Deneia: A study of regionalism, population and society in Bronze Age Cyprus
This is a collaborative project funded by the Australian Research Council, co-directed with David Frankel and Maria Iacovou (University of Cyprus). The cemetery complexes at Kafkalla and Mali, near the village of Deneia in Cyprus, were in use for around 1000 years, from the beginning of the Early Bronze Age (2,400 BCE) to the end of the Late Bronze Age. A survey season carried out in 2003 identified over 1000 tombs, all of which have been partially looted. In 2004 a number of these were sampled in order to assess the changing size and structure of the cemeteries during their long period of use. Comparative studies of contemporary sites provide the basis for monitoring and explaining local, regional and island-wide relationships, viewed in a context of expanding population and increasing interaction with the wider Mediterranean world. A volume reporting the survey, excavation and finds will be submitted for publication in late 2007.

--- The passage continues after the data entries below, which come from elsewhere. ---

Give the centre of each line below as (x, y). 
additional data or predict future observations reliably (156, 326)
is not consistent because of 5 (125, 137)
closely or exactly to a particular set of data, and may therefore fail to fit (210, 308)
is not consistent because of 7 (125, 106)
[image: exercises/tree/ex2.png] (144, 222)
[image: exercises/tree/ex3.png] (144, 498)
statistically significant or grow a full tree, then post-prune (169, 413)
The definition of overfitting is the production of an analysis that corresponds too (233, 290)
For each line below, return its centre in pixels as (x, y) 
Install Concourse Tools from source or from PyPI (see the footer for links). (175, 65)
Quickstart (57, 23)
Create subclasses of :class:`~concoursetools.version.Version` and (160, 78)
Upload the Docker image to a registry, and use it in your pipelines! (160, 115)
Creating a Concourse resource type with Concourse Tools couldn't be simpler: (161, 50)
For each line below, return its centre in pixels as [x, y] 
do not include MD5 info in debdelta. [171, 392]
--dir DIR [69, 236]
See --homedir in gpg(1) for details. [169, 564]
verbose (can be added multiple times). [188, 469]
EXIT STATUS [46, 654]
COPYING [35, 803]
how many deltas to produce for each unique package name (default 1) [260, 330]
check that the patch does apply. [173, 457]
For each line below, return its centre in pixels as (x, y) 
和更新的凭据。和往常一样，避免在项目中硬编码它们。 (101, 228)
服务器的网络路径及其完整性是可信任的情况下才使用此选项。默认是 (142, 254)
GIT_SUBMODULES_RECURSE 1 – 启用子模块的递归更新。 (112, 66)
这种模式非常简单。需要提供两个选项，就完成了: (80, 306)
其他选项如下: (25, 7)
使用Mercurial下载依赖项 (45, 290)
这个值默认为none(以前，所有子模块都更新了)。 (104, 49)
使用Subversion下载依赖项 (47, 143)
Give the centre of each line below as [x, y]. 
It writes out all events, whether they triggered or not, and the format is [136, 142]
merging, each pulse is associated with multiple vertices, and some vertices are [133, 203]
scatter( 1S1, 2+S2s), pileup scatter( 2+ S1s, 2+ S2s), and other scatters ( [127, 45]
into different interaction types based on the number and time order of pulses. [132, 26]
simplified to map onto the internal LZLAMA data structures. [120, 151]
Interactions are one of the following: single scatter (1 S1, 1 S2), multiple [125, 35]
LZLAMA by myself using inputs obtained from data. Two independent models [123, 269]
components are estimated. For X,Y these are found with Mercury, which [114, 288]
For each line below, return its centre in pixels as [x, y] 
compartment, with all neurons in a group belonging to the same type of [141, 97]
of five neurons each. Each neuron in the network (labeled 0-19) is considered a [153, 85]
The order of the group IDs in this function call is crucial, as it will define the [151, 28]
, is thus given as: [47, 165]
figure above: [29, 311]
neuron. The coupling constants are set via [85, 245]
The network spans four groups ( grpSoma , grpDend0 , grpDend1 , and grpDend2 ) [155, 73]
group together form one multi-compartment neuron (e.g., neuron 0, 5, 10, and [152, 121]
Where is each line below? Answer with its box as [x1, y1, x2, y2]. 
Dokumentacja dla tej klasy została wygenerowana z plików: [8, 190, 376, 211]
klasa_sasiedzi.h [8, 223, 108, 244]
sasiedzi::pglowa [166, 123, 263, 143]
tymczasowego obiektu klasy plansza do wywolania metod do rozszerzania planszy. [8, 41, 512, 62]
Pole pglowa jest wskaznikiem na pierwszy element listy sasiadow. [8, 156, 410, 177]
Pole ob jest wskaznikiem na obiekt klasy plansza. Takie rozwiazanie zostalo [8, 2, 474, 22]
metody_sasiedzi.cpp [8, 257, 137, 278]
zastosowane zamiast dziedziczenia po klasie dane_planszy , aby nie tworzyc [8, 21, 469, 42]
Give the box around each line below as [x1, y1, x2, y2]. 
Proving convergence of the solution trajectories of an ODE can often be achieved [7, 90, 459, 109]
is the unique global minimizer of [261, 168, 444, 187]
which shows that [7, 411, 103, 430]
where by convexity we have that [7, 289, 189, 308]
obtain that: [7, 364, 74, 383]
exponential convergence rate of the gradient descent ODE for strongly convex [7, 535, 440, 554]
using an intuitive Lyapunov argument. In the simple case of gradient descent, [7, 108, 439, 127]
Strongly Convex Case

Politiko Kokkinorotsos. A Chalcolithic cite in central Cyprus
This project, jointly directed with David Frankel, involves the excavation and publication of a Chalcolithic settlement in central Cyprus. It acquires particular importance as the material culture of this period is very poorly known in this region of the island. A preliminary field season was carried out in 2006 and a major excavation in 2007. The latter produced over one tonne of pottery, over 150 kilos of animal bone and large quantities of ground and chipped stone artefacts.